The concentration is explained largely by the presence of an established migrant community, said Carola García-Calvo, senior analyst on international terrorism at the Elcano.
“We know that the segment of the population that is most affected by jihadism is the second or third generation of migrants from majority Muslim countries,” she said. “This has to do in part with a crisis of identity: they don’t feel French or Spanish but neither do they feel close to the country of their parents and grandparents. In that situation, the jihadist message can be very powerful.”
She added: “Spain on the whole does not have many second-generation immigrants. But Barcelona is one area where migration has traditionally been very strong, especially from north Africa. There you do have a second generation.”
“There are mosques and centres where there is a discourse of self-segregation and a rejection of the values and legal order that exist in this country,” he said.
Initial assessments on Thursday pointed to a typical “low-cost” attack committed by an individual assailant using a readily available weapon – a rental van.

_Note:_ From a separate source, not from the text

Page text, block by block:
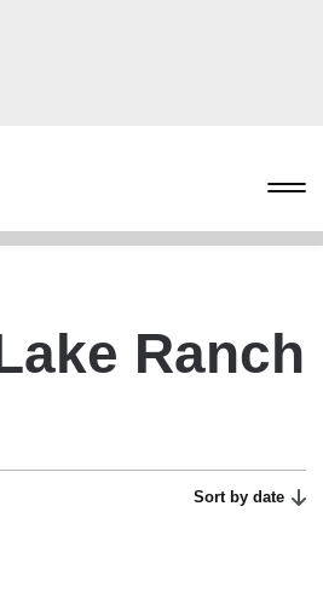
Ranch
Sort by date

That picture changed over the course of Friday, however, as police confirmed that the Barcelona attack was part of a much more ambitious plan, and the driver part of a larger cell.
The attack is likely to raise questions, not least over Spain’s idiosyncratic approach towards fighting jihadi radicalisation and terror.
In recent years, Madrid has developed a strategy that offers a clear contrast to that employed by countries such as France, Britain, Germany or Belgium. In the wake of changes to Spain’s anti-terrorism laws in 2010 and 2015, the country’s police and intelligence services have tried to intervene at the earliest possible moment – arresting suspects long before a possible terrorist plot reaches fruition.
This means jihadi suspects are often convicted for lesser crimes, such as sharing terrorist propaganda online, instead of serving long sentences for plotting a terrorist attack. From the point of view of Spanish authorities, “it’s better to have them serve relatively low sentences than to have them out on the street”, said Torres.
The approach, he added, reflected the experience of the 2004 Atocha bombing. Spanish police and intelligence identified some of the perpetrators as potential attackers before the event, but held out for more solid proof of a plot. “That changed the paradigm. The authorities decided that this must not happen again. We cannot leave people out on the street and mobilised,” said Torres.
Countries such as the UK, in contrast, still tend to wait and observe a terrorist cell for much longer, in the hope of learning more about contacts and ringleaders – and of building cast-iron evidence for a future trial.
That focus explains why Spain has made a relatively large number of arrests despite having only a small pool of suspects. Only 214 known jihadis have left Spain to join the ranks of Isis in Syria and Iraq in recent years, compared with an estimated 2,000 from France and about 1,000 each from Germany and Britain.
In terms of detentions, however, only France and the UK recorded more arrests than Spain last year. According to data from Europol, Spain accounted for one in 10 jihadist arrests in Europe last year – significantly more than Germany, Italy or Belgium.
But experts such as García-Calvo and Torres point out that no anti-terror strategy can provide complete insulation from the risk of attack.
“We always knew that Spain was a target and that what happened in France, the UK and Germany could also happen here,” Torres said. “We were lucky until now.”